1. Introductory Information:
o  Title of the dataset: Engineering Complexity Beyond the surface - Discerning the Viewpoints, the Drivers and The Challenges
Authors: G.A. Garza Morales, K. Nizamis, G.M. Bonnema
Systems Engineering and Multidisciplinary Design Group, Design, Production, and Management Department, Faculty of Engineering Technology, University of Twente
Corresponding author: K. Nizamis

Contact Information:
k.nizamis@utwente.nl
University of Twente - Faculty of Engineering Technology
Horst Complex building, number 20
PO Box 217
7500 AE Enschede
The Netherlands

*** General introduction ***
This dataset contains the data from the identification, screening, and selection of the papers for a Systematic Mapping Study (SMS) into the Coverage of Complexity Viewpoints, Drivers, and Challenges in the context of Systems Engineering and Engineering Design. These three items are defined in the main publication. It also contains the coding scheme and the code-document analysis reports in detail.
o  Content: 13 files:
	a) Identification, screening, and selection of papers --> Since the SMS included six parallel literature searches, there are six individual files for identifying, screening, and selecting the publications for each solution direction covering the first five steps in the process, which are:
	1) finding papers in databases, 2) removing duplicates, 3) inspect title, 4) inspect abstract, and 5) determine accessibility and scan full text. The following six files corresponding to the six solution directions we explored are as follows (the five tabs in each file correspond to the aforementioned five steps):
		1. DSM_Identification and Screening_Steps 1 To 5.xlsx 
		2. Model_Identification and Screening_Steps 1 To 5.xlsx
		3. Knowledge_Identification and Screening_Steps 1 To 5.xlsx
		4. Process_Identification and Screening_Steps 1 To 5.xlsx
		5. Product_Identification and Screening_Steps 1 To 5.xlsx
		6. Tool_Identification and Screening_Steps 1 To 5.xlsx
	The six subsets summed 386 publications, which in the main publication are referred as the screen pre-subset.
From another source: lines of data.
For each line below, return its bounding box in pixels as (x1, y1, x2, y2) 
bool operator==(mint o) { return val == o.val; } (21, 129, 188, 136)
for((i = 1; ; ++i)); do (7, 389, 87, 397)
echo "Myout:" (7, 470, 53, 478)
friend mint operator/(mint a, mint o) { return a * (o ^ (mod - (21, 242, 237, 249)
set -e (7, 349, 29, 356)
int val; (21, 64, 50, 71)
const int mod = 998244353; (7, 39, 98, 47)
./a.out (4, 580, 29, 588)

	b) Concentrate_FINAL_With Random.xlsx --> This file contains the final concentrate of publications. The resulting publications of the six individual searches were put together (Tab: "Total386papers") and removing duplicates (Tab: "NoDUPTotal373papers"), which resulted in 373 unique titles (referred to as Screened subset in our publication). These were randomly selected per category applying resulting in a final selection of 135 papers (Tab: "NoDUPRandomTot135papers" and referred to as Random selection subset in our publication).
	The other tabs have graphs of the 135 publications showing them per year, per type, per country, and per source. 
	
	c) Tables and Figures_Final_Count Viewpoint,Drivers,Challenges.xlsx --> Contains several tabs with the processess to analyze, count, and create the tables and figures of the main publication and the thesis. The tabs explicitly say which tables or figures they are linked to.
	
	d) ECBS_3.docx --> Word file with supplementary information about how the mapping was done for the coverage analysis of the complexity drivers. The 135 references in this file constitute the random selection.
	
	e) ComplexityDrivers_RelationshipMap.pdf --> A network created in Atlas.Ti software to showcase some of the relationships found between the various complexity drivers.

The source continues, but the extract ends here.